In a major victory for feminism and equality, longtime CIA official Gina Haspel was confirmed to be the new CIA Director last week by the Senate. With the decision, Haspel becomes the first woman to lead the storied spy agency, showing millions of ambitious female sociopaths that they can indeed reach the pinnacle of their profession.
“This is a huge step toward gender equality in the nation’s military-industrial complex,” one feminist activist told The Face Palm.*
However, like many other Trump nominees, Haspel’s confirmation faced considerable pushback.
Most of the criticism focused on Haspel’s role in the CIA’s torture program. Haspel ran a black site in Thailand where the torture methods, including waterboarding, were used.

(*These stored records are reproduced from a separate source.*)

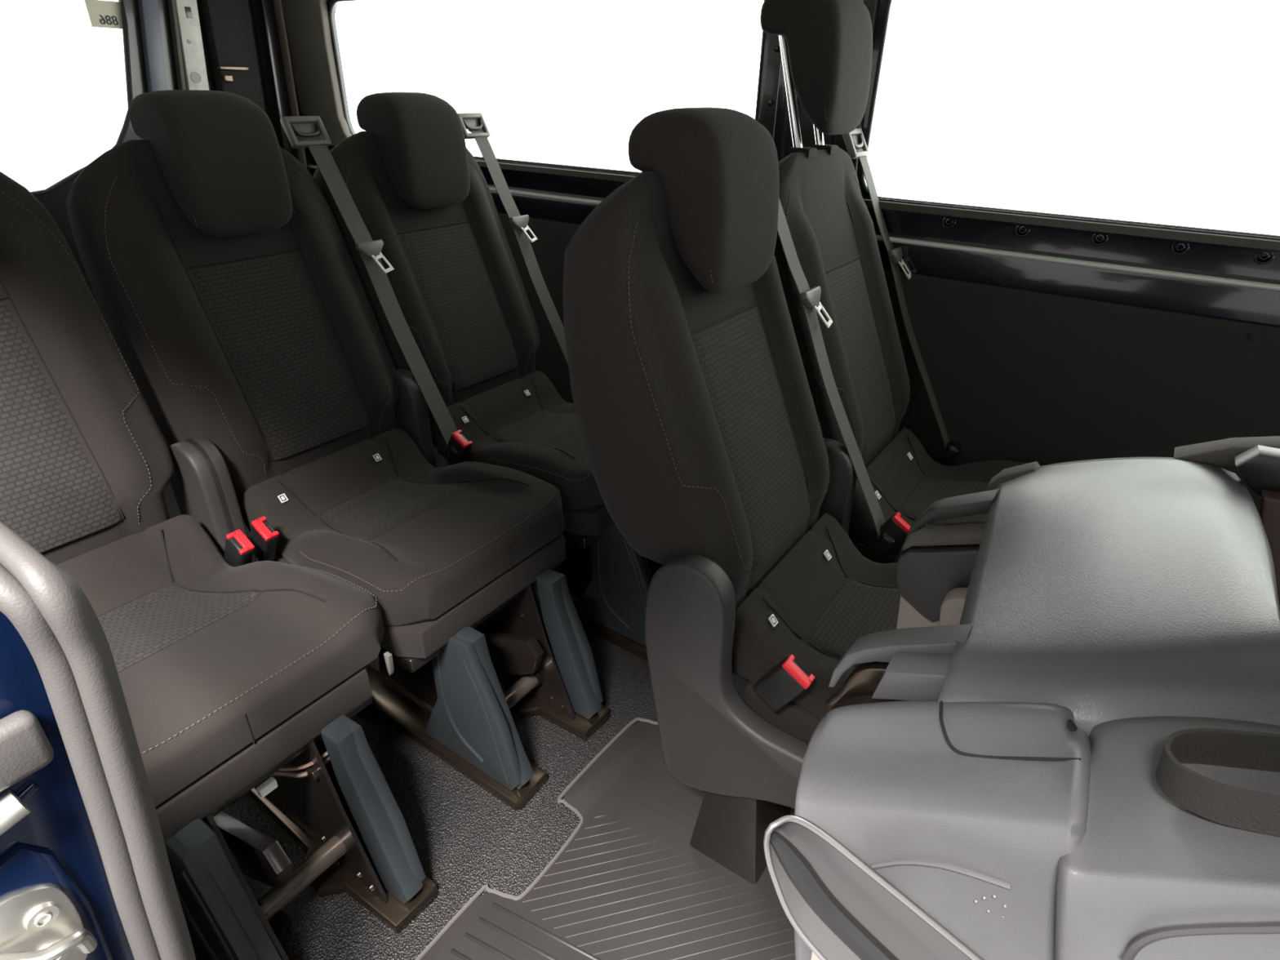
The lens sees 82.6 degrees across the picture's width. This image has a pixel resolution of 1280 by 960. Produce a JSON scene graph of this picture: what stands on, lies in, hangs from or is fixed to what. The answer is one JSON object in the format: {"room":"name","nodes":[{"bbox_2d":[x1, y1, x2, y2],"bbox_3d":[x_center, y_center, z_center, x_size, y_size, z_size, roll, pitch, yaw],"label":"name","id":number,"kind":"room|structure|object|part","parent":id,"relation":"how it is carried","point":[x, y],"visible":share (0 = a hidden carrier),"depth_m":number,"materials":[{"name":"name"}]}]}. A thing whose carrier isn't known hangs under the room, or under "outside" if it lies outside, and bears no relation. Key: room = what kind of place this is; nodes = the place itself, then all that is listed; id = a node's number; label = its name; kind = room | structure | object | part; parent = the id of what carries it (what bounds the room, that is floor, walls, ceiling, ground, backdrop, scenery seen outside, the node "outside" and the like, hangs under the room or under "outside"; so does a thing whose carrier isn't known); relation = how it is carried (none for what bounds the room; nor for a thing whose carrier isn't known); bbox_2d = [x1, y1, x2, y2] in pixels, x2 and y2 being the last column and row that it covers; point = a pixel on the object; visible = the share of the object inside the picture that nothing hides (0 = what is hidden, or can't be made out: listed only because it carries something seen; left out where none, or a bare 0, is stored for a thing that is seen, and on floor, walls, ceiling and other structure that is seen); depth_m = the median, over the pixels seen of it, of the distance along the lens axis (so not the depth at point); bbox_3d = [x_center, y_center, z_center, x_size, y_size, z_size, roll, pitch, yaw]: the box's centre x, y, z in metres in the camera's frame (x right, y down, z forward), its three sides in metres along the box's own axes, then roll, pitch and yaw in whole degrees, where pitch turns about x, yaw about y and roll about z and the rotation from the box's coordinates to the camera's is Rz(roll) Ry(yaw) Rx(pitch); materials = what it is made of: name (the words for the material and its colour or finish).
{"room":"vehicle interior","nodes":[
{"label":"vehicle interior","id":0,"kind":"room"},
{"bbox_2d":[35,0,312,447],"bbox_3d":[-1.775,-0.715,2.160,0.092,1.520,1.920,19,33,29],"label":"pillar","id":1,"kind":"structure","parent":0,"point":[241,47],"depth_m":2.37,"materials":[{"name":"black paint"}]},
{"bbox_2d":[30,0,133,196],"bbox_3d":[-1.915,-0.993,1.822,0.023,0.589,1.281,19,33,29],"label":"window","id":2,"kind":"structure","parent":1,"relation":"in","point":[125,24],"depth_m":2.21,"materials":[{"name":"black rubber"}]},
{"bbox_2d":[84,0,123,29],"bbox_3d":[-1.583,-1.383,2.162,0.003,0.070,0.100,19,33,29],"label":"sticker","id":3,"kind":"object","parent":2,"relation":"attached to","point":[101,13],"visible":1,"depth_m":2.16,"materials":[{"name":"beige paper"}]},
{"bbox_3d":[-1.364,-1.371,2.464,0.050,0.600,0.170,19,33,29],"label":"post","id":4,"kind":"part","parent":1,"relation":"part of","materials":[{"name":"black plastic"}]},
{"bbox_2d":[162,444,657,959],"bbox_3d":[-0.090,0.562,1.502,4.200,0.024,1.950,19,33,29],"label":"floor","id":5,"kind":"structure","parent":0,"point":[465,839],"depth_m":1.34,"materials":[{"name":"grey carpet"}]},
{"bbox_2d":[0,171,437,959],"bbox_3d":[-0.795,0.106,1.053,0.934,1.174,0.564,19,33,29],"label":"seat","id":6,"kind":"object","parent":5,"relation":"on","point":[232,668],"visible":0.8,"depth_m":1.15,"materials":[{"name":"fabric"}]},
{"bbox_3d":[-1.060,-0.122,1.125,0.298,0.695,0.476,19,33,29],"label":"backrest","id":7,"kind":"part","parent":6,"relation":"part of","materials":[{"name":"fabric"}]},
{"bbox_3d":[-0.598,0.596,1.006,0.260,0.312,0.022,19,33,29],"label":"leg","id":8,"kind":"part","parent":6,"relation":"part of","materials":[{"name":"grey plastic"}]},
{"bbox_2d":[57,514,384,806],"bbox_3d":[-0.719,0.242,1.113,0.482,0.118,0.489,19,33,29],"label":"seat cushion","id":9,"kind":"object","parent":6,"relation":"on","point":[218,659],"depth_m":1.10,"materials":[{"name":"fabric"}]},
{"bbox_3d":[-0.727,0.681,1.201,0.636,0.026,0.120,19,33,29],"label":"foot plate","id":10,"kind":"part","parent":6,"relation":"part of","materials":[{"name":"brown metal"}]},
{"bbox_3d":[-0.671,0.547,1.100,0.430,0.300,0.006,19,33,29],"label":"plate","id":11,"kind":"part","parent":6,"relation":"part of","materials":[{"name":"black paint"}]},
{"bbox_3d":[-0.678,0.565,1.193,0.433,0.240,0.180,19,33,29],"label":"mechanism plate","id":12,"kind":"part","parent":6,"relation":"part of","materials":[{"name":"black paint"}]},
{"bbox_3d":[-0.719,0.375,1.153,0.400,0.030,0.400,19,33,29],"label":"seat frame","id":13,"kind":"part","parent":6,"relation":"part of","materials":[{"name":"black paint"}]},
{"bbox_3d":[-0.583,0.488,1.213,0.430,0.300,0.006,19,33,29],"label":"plate","id":14,"kind":"part","parent":6,"relation":"part of","materials":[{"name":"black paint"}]},
{"bbox_3d":[-0.629,0.615,1.327,0.636,0.026,0.120,19,33,29],"label":"foot plate","id":15,"kind":"part","parent":6,"relation":"part of","materials":[{"name":"brown metal"}]},
{"bbox_3d":[-0.458,0.502,1.185,0.260,0.312,0.022,19,33,29],"label":"leg","id":16,"kind":"part","parent":6,"relation":"part of","materials":[{"name":"grey plastic"}]},
{"bbox_2d":[66,89,608,810],"bbox_3d":[-0.507,-0.087,1.424,0.934,1.174,0.564,19,33,29],"label":"seat","id":17,"kind":"object","parent":5,"relation":"on","point":[223,274],"visible":0.99,"depth_m":1.40,"materials":[{"name":"fabric"}]},
{"bbox_3d":[-0.773,-0.314,1.493,0.298,0.695,0.476,19,33,29],"label":"backrest","id":18,"kind":"part","parent":17,"relation":"part of","materials":[{"name":"fabric"}]},
{"bbox_2d":[242,427,564,626],"bbox_3d":[-0.453,0.063,1.456,0.482,0.118,0.459,19,33,29],"label":"seat cushion","id":19,"kind":"object","parent":17,"relation":"on","point":[431,544],"depth_m":1.41,"materials":[{"name":"fabric"}]},
{"bbox_3d":[-0.398,0.364,1.450,0.430,0.300,0.006,19,33,29],"label":"plate","id":20,"kind":"part","parent":17,"relation":"part of","materials":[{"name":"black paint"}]},
{"bbox_3d":[-0.454,0.498,1.551,0.636,0.026,0.120,19,33,29],"label":"foot plate","id":21,"kind":"part","parent":17,"relation":"part of","materials":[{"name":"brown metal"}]},
{"bbox_3d":[-0.446,0.192,1.504,0.400,0.030,0.400,19,33,29],"label":"seat frame","id":22,"kind":"part","parent":17,"relation":"part of","materials":[{"name":"black paint"}]},
{"bbox_3d":[-0.326,0.413,1.356,0.260,0.312,0.022,19,33,29],"label":"leg","id":23,"kind":"part","parent":17,"relation":"part of","materials":[{"name":"grey plastic"}]},
{"bbox_3d":[-0.383,0.367,1.573,0.433,0.240,0.180,19,33,29],"label":"mechanism plate","id":24,"kind":"part","parent":17,"relation":"part of","materials":[{"name":"black paint"}]},
{"bbox_3d":[-0.311,0.305,1.563,0.430,0.300,0.006,19,33,29],"label":"plate","id":25,"kind":"part","parent":17,"relation":"part of","materials":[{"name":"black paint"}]},
{"bbox_3d":[-0.356,0.432,1.677,0.636,0.026,0.120,19,33,29],"label":"foot plate","id":26,"kind":"part","parent":17,"relation":"part of","materials":[{"name":"brown metal"}]},
{"bbox_3d":[-0.186,0.319,1.536,0.260,0.312,0.022,19,33,29],"label":"leg","id":27,"kind":"part","parent":17,"relation":"part of","materials":[{"name":"grey plastic"}]},
{"bbox_2d":[312,92,662,661],"bbox_3d":[-0.234,-0.270,1.774,0.934,1.174,0.564,19,33,29],"label":"seat","id":28,"kind":"object","parent":5,"relation":"on","point":[412,179],"visible":0.7,"depth_m":1.74,"materials":[{"name":"fabric"}]},
{"bbox_3d":[-0.500,-0.497,1.843,0.298,0.695,0.476,19,33,29],"label":"backrest","id":29,"kind":"part","parent":28,"relation":"part of","materials":[{"name":"fabric"}]},
{"bbox_2d":[434,370,604,510],"bbox_3d":[-0.180,-0.120,1.806,0.482,0.118,0.459,19,33,29],"label":"seat cushion","id":30,"kind":"object","parent":28,"relation":"on","point":[518,420],"depth_m":1.78,"materials":[{"name":"fabric"}]},
{"bbox_3d":[-0.126,0.181,1.801,0.430,0.300,0.006,19,33,29],"label":"plate","id":31,"kind":"part","parent":28,"relation":"part of","materials":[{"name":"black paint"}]},
{"bbox_3d":[-0.174,0.009,1.854,0.400,0.030,0.400,19,33,29],"label":"seat frame","id":32,"kind":"part","parent":28,"relation":"part of","materials":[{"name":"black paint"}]},
{"bbox_3d":[-0.181,0.315,1.901,0.636,0.026,0.120,19,33,29],"label":"foot plate","id":33,"kind":"part","parent":28,"relation":"part of","materials":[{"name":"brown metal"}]},
{"bbox_3d":[-0.053,0.230,1.706,0.260,0.312,0.022,19,33,29],"label":"leg","id":34,"kind":"part","parent":28,"relation":"part of","materials":[{"name":"grey plastic"}]},
{"bbox_3d":[-0.110,0.184,1.923,0.433,0.240,0.180,19,33,29],"label":"mechanism plate","id":35,"kind":"part","parent":28,"relation":"part of","materials":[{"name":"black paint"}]},
{"bbox_2d":[414,672,795,959],"bbox_3d":[0.470,0.702,1.235,1.236,0.010,1.400,19,33,29],"label":"floor mat","id":36,"kind":"object","parent":5,"relation":"on","point":[628,882],"visible":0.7,"depth_m":1.22,"materials":[{"name":"grey rubber"}]},
{"bbox_2d":[562,106,901,884],"bbox_3d":[0.399,0.095,1.129,0.934,1.174,0.564,19,33,29],"label":"seat","id":37,"kind":"object","parent":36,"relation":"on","point":[703,438],"visible":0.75,"depth_m":1.08,"materials":[{"name":"fabric"}]},
{"bbox_3d":[0.133,-0.132,1.199,0.298,0.695,0.476,19,33,29],"label":"backrest","id":38,"kind":"part","parent":37,"relation":"part of","materials":[{"name":"fabric"}]},
{"bbox_3d":[0.186,0.535,1.267,0.135,0.260,0.148,19,33,29],"label":"leg","id":39,"kind":"part","parent":37,"relation":"part of","materials":[{"name":"black paint"}]},
{"bbox_3d":[0.452,0.680,1.257,0.636,0.026,0.120,19,33,29],"label":"foot plate","id":40,"kind":"part","parent":37,"relation":"part of","materials":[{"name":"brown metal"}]},
{"bbox_2d":[731,512,897,719],"bbox_3d":[0.453,0.245,1.161,0.482,0.118,0.459,19,33,29],"label":"seat cushion","id":41,"kind":"object","parent":37,"relation":"on","point":[806,606],"depth_m":1.19,"materials":[{"name":"fabric"}]},
{"bbox_2d":[760,0,1043,564],"bbox_3d":[0.660,-0.185,1.454,0.982,1.369,0.564,19,33,29],"label":"seat","id":42,"kind":"object","parent":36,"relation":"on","point":[826,46],"visible":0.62,"depth_m":1.46,"materials":[{"name":"fabric"}]},
{"bbox_3d":[0.287,-0.712,1.374,0.085,0.240,0.017,19,33,29],"label":"headrest post","id":43,"kind":"part","parent":42,"relation":"part of","materials":[{"name":"silver metal"}]},
{"bbox_3d":[0.350,-0.754,1.454,0.085,0.240,0.017,19,33,29],"label":"headrest post","id":44,"kind":"part","parent":42,"relation":"part of","materials":[{"name":"silver metal"}]},
{"bbox_3d":[0.412,-0.319,1.558,0.298,0.695,0.476,19,33,29],"label":"backrest","id":45,"kind":"part","parent":42,"relation":"part of","materials":[{"name":"fabric"}]},
{"bbox_2d":[848,426,1043,555],"bbox_3d":[0.733,0.058,1.520,0.482,0.118,0.459,19,33,29],"label":"seat cushion","id":46,"kind":"object","parent":42,"relation":"on","point":[905,481],"depth_m":1.59,"materials":[{"name":"fabric"}]},
{"bbox_2d":[763,435,1279,959],"bbox_3d":[0.373,0.444,0.699,0.458,0.970,0.636,19,33,29],"label":"seat","id":47,"kind":"object","parent":36,"relation":"on","point":[1063,743],"visible":1,"depth_m":0.42,"materials":[{"name":"grey plastic"}]},
{"bbox_3d":[0.178,0.195,0.559,0.085,0.072,0.039,19,33,29],"label":"latch plate","id":48,"kind":"part","parent":47,"relation":"part of","materials":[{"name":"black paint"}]},
{"bbox_3d":[0.134,0.245,0.377,0.150,0.123,0.044,19,33,29],"label":"release lever","id":49,"kind":"part","parent":47,"relation":"part of","materials":[{"name":"grey plastic"}]},
{"bbox_2d":[327,0,1275,264],"bbox_3d":[0.478,-0.832,1.640,4.200,0.720,0.033,19,33,29],"label":"wall","id":50,"kind":"structure","parent":0,"point":[882,3],"depth_m":1.60,"materials":[{"name":"black paint"}]},
{"bbox_2d":[281,0,351,146],"bbox_3d":[-1.068,-1.434,2.506,0.440,0.555,0.032,19,33,29],"label":"trim","id":51,"kind":"structure","parent":50,"relation":"attached to","point":[307,23],"depth_m":2.53,"materials":[{"name":"grey plastic"}]},
{"bbox_2d":[328,0,765,174],"bbox_3d":[-0.375,-1.173,2.135,1.625,0.450,0.025,19,33,29],"label":"window","id":52,"kind":"structure","parent":50,"relation":"in","point":[334,2],"depth_m":2.18,"materials":[{"name":"black rubber"}]},
{"bbox_2d":[306,145,1279,327],"bbox_3d":[0.467,-0.602,1.756,4.200,0.164,0.020,19,33,29],"label":"trim","id":53,"kind":"structure","parent":50,"relation":"attached to","point":[1239,304],"depth_m":1.52,"materials":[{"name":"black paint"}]},
{"bbox_2d":[758,0,878,177],"bbox_3d":[0.391,-0.933,1.634,0.275,0.560,0.029,19,33,29],"label":"trim","id":54,"kind":"structure","parent":50,"relation":"attached to","point":[774,116],"depth_m":1.70,"materials":[{"name":"black paint"}]},
{"bbox_2d":[475,160,1279,251],"bbox_3d":[0.599,-0.612,1.635,3.870,0.020,0.006,19,33,29],"label":"trim","id":55,"kind":"structure","parent":50,"relation":"attached to","point":[1169,234],"depth_m":1.50,"materials":[{"name":"black plastic"}]},
{"bbox_2d":[859,0,1279,237],"bbox_3d":[1.242,-0.608,1.171,1.765,0.453,0.025,19,33,29],"label":"window","id":56,"kind":"structure","parent":50,"relation":"in","point":[864,187],"depth_m":1.55,"materials":[{"name":"black rubber"}]},
{"bbox_2d":[497,213,1279,547],"bbox_3d":[0.456,-0.173,1.988,4.200,0.829,0.018,19,33,29],"label":"wall panel","id":57,"kind":"object","parent":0,"point":[1015,375],"depth_m":1.59,"materials":[{"name":"black plastic"}]},
{"bbox_2d":[985,293,991,299],"bbox_3d":[0.770,-0.404,1.608,0.014,0.014,0.005,19,33,29],"label":"clip","id":58,"kind":"object","parent":57,"relation":"attached to","point":[988,296],"visible":1,"depth_m":1.61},
{"bbox_2d":[1247,333,1256,340],"bbox_3d":[1.157,-0.270,1.377,0.014,0.014,0.005,19,33,29],"label":"clip","id":59,"kind":"object","parent":57,"relation":"attached to","point":[1251,336],"visible":1,"depth_m":1.38,"materials":[{"name":"black plastic"}]},
{"bbox_3d":[-0.579,0.223,0.485,4.200,1.520,0.030,19,33,29],"label":"wall","id":60,"kind":"structure","parent":0,"visible":0},
{"bbox_2d":[0,710,53,835],"bbox_3d":[-0.454,0.221,0.494,0.027,0.092,0.102,19,33,29],"label":"guide","id":61,"kind":"object","parent":60,"relation":"attached to","point":[25,748],"visible":1,"depth_m":0.51,"materials":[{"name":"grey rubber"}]},
{"bbox_2d":[0,611,134,959],"bbox_3d":[-0.553,0.487,0.540,0.040,0.805,0.388,19,33,29],"label":"trim","id":62,"kind":"structure","parent":60,"relation":"attached to","point":[55,843],"depth_m":0.55,"materials":[{"name":"blue paint"}]},
{"bbox_2d":[0,883,97,959],"bbox_3d":[-0.468,0.377,0.548,0.032,0.144,0.096,19,33,29],"label":"door latch","id":63,"kind":"object","parent":62,"relation":"attached to","point":[38,922],"depth_m":0.55,"materials":[{"name":"metal"}]},
{"bbox_3d":[-0.523,0.440,0.533,0.012,0.295,0.247,19,33,29],"label":"raised panel","id":64,"kind":"part","parent":62,"relation":"part of","materials":[{"name":"blue paint"}]},
{"bbox_2d":[0,519,195,959],"bbox_3d":[-0.613,0.345,0.759,0.552,0.982,0.083,19,33,29],"label":"seal","id":65,"kind":"object","parent":60,"relation":"attached to","point":[67,642],"visible":1,"depth_m":0.51,"materials":[{"name":"grey rubber"}]}
]}

This context meant that Haspel’s confirmation was not only a question of whether the glass ceiling would be broken at the CIA; it was bigger than that. Her confirmation process was a test of whether powerful women who made horrible and indefensible choices in the past would still be able to advance to higher positions of power in the future.
For men, this question has never been in doubt.
Staten Island District Attorney Daniel Donovan botched the prosecution of the police officer that killed Eric Garner on video, and then promptly launched a successful campaign for Congress. President George W. Bush won reelection after launching the disastrous Iraq War. And of course, Donald Trump managed to become President of the United States after spending a lifetime being–well, Donald Trump.
But for women, it has always been different.
The most famous example is that of former Secretary of State Hillary Clinton. Due to her long tenure in the public eye, Clinton has made a number of demonstrably bad choices, including supporting her husband’s “tough on crime” policies in the 1990s, supporting the Iraq War in 2003, and lobbying for regime change in Libya in 2011, which sent that country into abject chaos.
These assorted disasters contributed to Clinton’s failed campaigns for the White House in 2008 and in 2016. Voters didn’t reject her just because she’d made terrible decisions; it was because she made terrible decisions and she was a woman.
Perhaps with Haspel’s confirmation, we can finally put this sordid chapter in our nation’s history behind us. Perhaps now, at long last, political officials of all genders will be able to continue their amoral ascent to power, uninhibited by the legendary failures of judgment left in their wake.
*This is a satirical post. The activist quoted in this piece is not real person.